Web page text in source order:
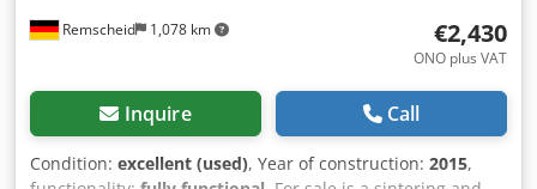
Remscheid 1,078 km €2,430
ONO plus VAT
Inquire Call
Condition: excellent (used), Year of construction: 2015,
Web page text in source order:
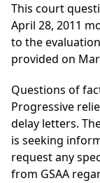
This court
April 28, 2011
to the
provided on
Questions of
Progressive
delay letters.
is seeking
request any
from GSAA

▶ Work to be completed
Retype all of the material above precisely as it reads. Pictures are not part of the copy.

▶ Solution for this task
Web page text in source order:
Remscheid 1,078 km €2,430
ONO plus VAT
Inquire Call
Condition: excellent (used), Year of construction: 2015,
Web page text in source order:
This court
April 28, 2011
to the
provided on
Questions of
Progressive
delay letters.
is seeking
request any
from GSAA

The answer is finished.